**ABOUT THIS TASK:**
Return each record word for word, keeping none of its pictures.

**INPUT FOR THIS TASK:**
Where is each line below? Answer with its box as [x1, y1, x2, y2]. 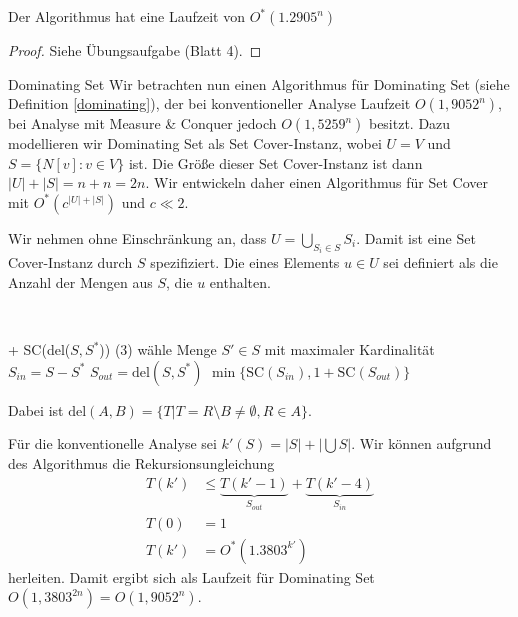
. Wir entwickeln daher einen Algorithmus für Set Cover [145, 172, 488, 193]
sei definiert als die [383, 252, 498, 273]
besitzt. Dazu [368, 113, 451, 134]
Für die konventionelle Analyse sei [8, 433, 217, 454]
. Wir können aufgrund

**ANSWER SPACE:**
Where is each line below? Answer with its box as [x1, y1, x2, y2]. 
. Wir entwickeln daher einen Algorithmus für Set Cover [145, 172, 488, 193]
sei definiert als die [383, 252, 498, 273]
besitzt. Dazu [368, 113, 451, 134]
Für die konventionelle Analyse sei [8, 433, 217, 454]
. Wir können aufgrund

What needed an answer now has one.